- TRY IT -
Retype only the lines below from the one with "Conclusion [85, 721]" to the one with "write speeds of", inclusive, skipping every image.

- Collection entries -
= = = =

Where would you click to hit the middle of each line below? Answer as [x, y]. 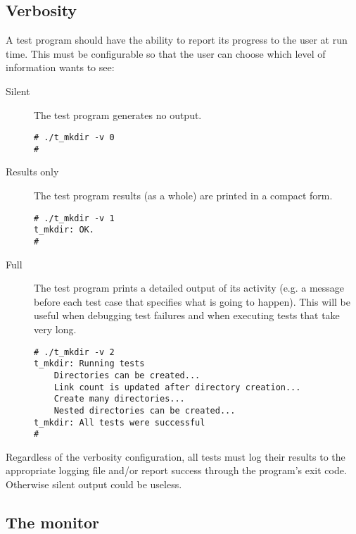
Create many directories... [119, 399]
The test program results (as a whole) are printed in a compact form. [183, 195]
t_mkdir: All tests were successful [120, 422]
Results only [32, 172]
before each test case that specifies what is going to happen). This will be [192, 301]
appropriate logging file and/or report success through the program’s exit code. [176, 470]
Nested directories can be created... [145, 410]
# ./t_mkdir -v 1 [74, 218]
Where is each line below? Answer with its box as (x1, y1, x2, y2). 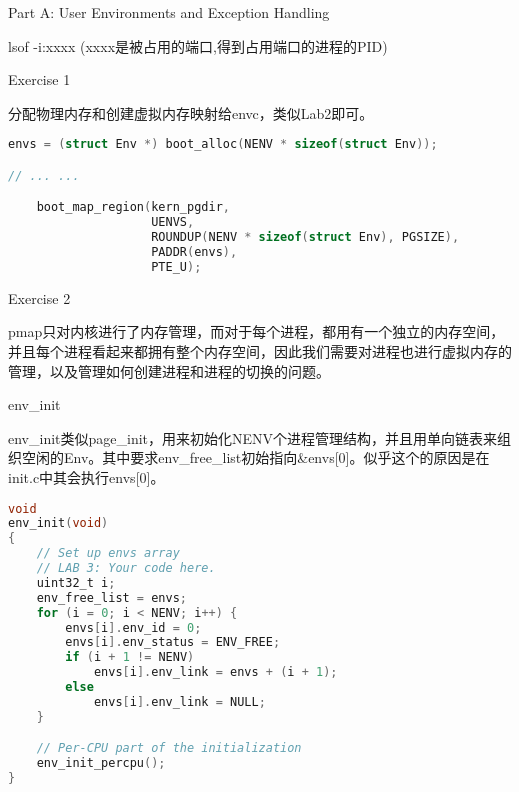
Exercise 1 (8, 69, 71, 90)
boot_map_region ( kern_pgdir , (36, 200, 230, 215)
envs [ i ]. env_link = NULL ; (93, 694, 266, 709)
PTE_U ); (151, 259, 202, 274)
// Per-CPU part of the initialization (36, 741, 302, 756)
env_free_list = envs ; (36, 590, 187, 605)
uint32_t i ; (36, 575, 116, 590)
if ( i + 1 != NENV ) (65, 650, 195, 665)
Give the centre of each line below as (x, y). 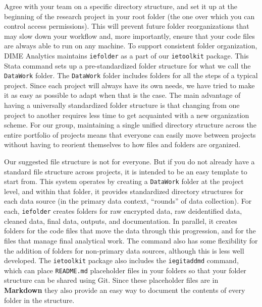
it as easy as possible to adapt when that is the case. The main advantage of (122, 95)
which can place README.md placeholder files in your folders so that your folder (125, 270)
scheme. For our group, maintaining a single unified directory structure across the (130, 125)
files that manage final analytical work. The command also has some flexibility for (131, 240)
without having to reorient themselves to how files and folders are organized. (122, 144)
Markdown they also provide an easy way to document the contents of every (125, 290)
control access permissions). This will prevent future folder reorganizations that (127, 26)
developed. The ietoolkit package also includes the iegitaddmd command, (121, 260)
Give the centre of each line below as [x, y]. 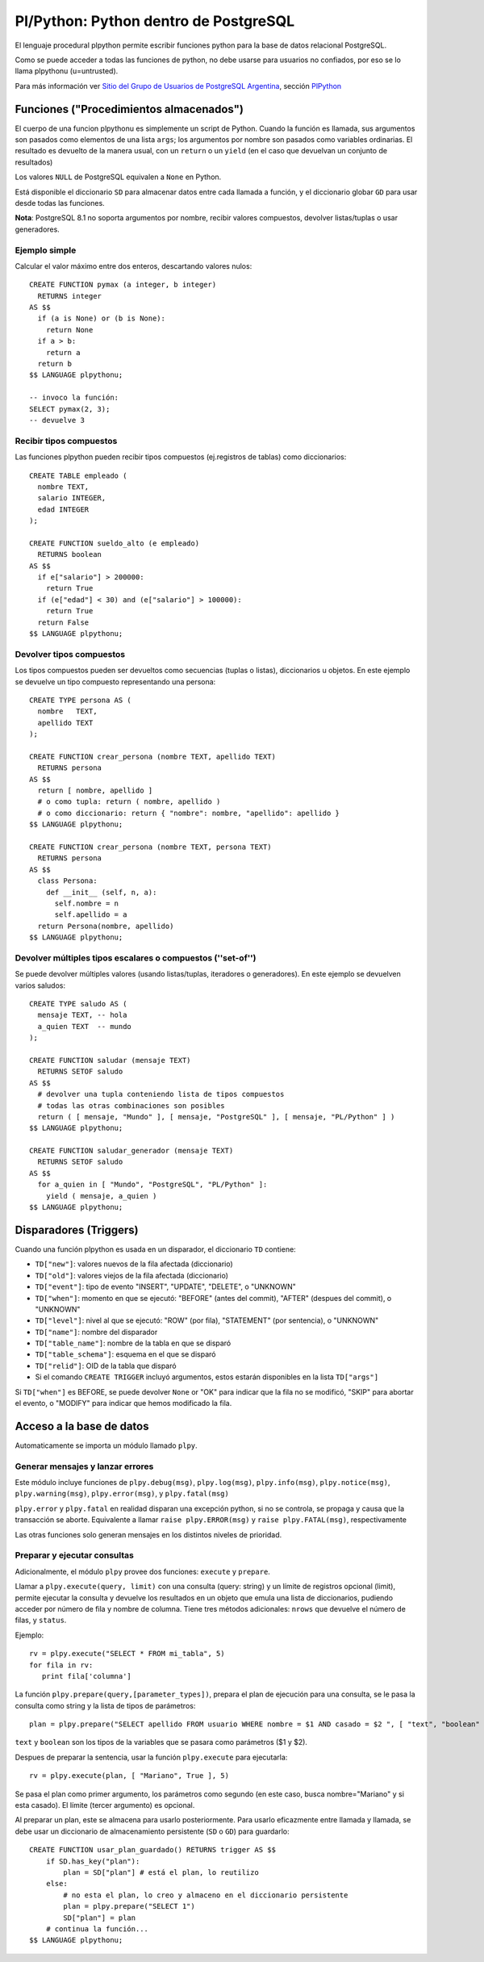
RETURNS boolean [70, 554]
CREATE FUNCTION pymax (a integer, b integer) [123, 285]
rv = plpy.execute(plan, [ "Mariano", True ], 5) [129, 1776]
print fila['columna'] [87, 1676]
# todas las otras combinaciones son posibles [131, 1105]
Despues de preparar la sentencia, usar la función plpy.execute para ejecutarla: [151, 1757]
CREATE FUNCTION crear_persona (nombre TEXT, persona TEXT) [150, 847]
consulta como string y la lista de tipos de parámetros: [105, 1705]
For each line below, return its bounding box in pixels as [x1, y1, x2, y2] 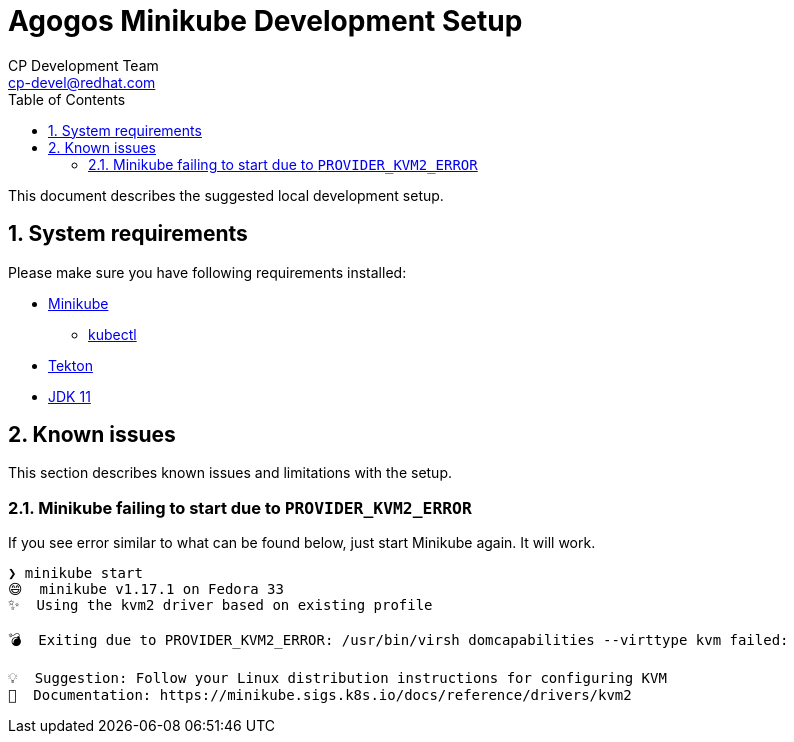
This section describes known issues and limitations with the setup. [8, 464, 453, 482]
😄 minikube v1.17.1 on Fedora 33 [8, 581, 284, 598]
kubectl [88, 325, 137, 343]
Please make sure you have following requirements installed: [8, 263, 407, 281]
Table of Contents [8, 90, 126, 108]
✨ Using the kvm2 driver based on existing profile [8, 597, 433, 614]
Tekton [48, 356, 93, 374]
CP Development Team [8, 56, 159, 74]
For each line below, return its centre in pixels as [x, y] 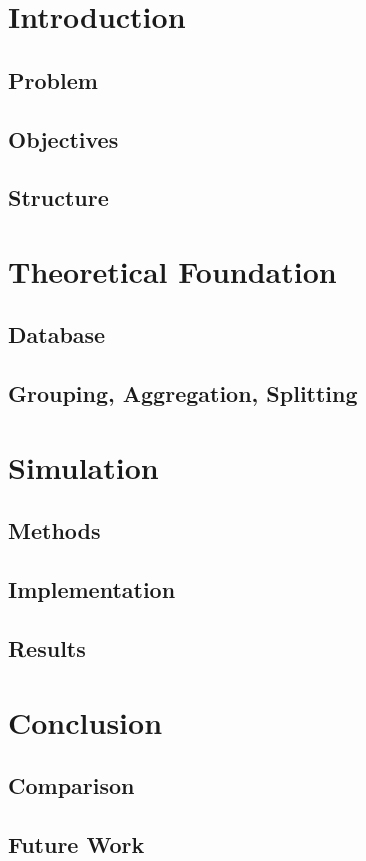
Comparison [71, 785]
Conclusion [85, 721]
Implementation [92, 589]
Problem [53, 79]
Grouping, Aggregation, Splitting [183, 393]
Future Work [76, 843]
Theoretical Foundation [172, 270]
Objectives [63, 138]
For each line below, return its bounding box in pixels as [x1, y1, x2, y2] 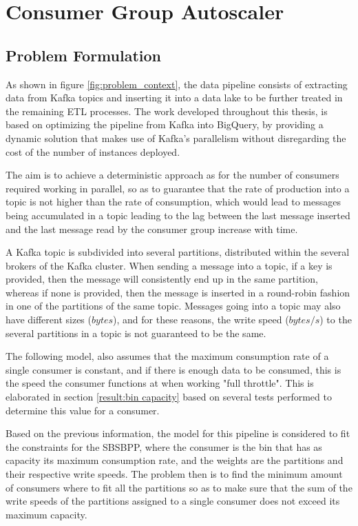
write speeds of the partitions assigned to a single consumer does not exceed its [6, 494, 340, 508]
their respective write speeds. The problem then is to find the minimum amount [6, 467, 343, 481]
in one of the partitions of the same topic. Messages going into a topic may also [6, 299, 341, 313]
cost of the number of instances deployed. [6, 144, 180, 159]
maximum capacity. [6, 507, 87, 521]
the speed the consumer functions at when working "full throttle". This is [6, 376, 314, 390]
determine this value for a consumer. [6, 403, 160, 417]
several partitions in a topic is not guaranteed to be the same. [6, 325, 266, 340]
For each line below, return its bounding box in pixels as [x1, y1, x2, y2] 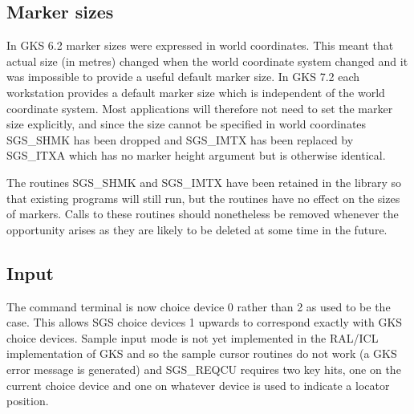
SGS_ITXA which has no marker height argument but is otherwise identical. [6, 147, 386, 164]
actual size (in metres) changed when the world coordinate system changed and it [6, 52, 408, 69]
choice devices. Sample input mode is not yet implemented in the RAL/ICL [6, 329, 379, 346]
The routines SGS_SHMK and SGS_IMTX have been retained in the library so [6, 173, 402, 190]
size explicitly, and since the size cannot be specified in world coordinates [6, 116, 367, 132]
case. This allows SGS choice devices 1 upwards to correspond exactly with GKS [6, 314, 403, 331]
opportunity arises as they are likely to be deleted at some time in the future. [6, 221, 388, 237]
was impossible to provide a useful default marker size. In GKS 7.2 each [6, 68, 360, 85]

= = = =

- YOUR RESPONSE -
Conclusion [85, 721]
Implementation [92, 589]
Problem [53, 79]
Grouping, Aggregation, Splitting [183, 393]
Future Work [76, 843]
Theoretical Foundation [172, 270]
Objectives [63, 138]
For each line below, return its bounding box in pixels as [x1, y1, x2, y2] 
write speeds of the partitions assigned to a single consumer does not exceed its [6, 494, 340, 508]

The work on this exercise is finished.